Please set down exactly the lines of the listing below from the line containing "dreamworkers. (165, 404)" through the line containing "For professionals and lay (207, 380)", both lines included, leaving out all other lines.

* [Task inputs]
☆ ☆ ☆ ☆

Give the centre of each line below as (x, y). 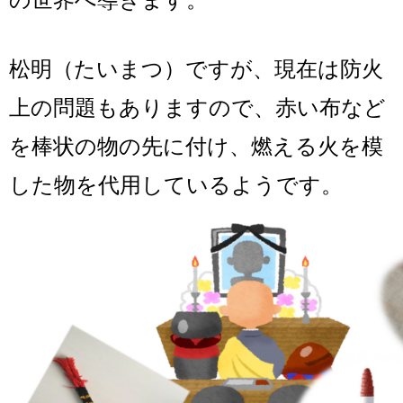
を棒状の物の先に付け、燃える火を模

☆ ☆ ☆ ☆

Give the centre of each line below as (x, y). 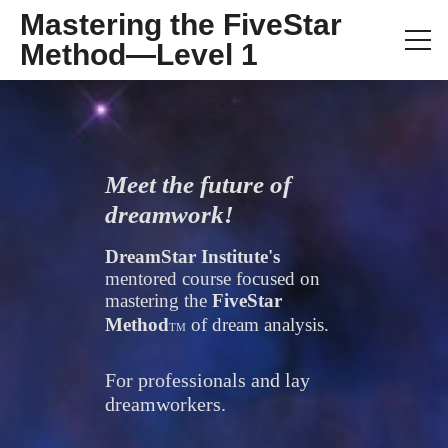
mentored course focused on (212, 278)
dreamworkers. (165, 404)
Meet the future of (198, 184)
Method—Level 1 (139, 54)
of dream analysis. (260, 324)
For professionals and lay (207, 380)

☆ ☆ ☆ ☆

* [Problem solution]
dreamworkers. (165, 404)
Meet the future of (198, 184)
Method—Level 1 (139, 54)
of dream analysis. (260, 324)
For professionals and lay (207, 380)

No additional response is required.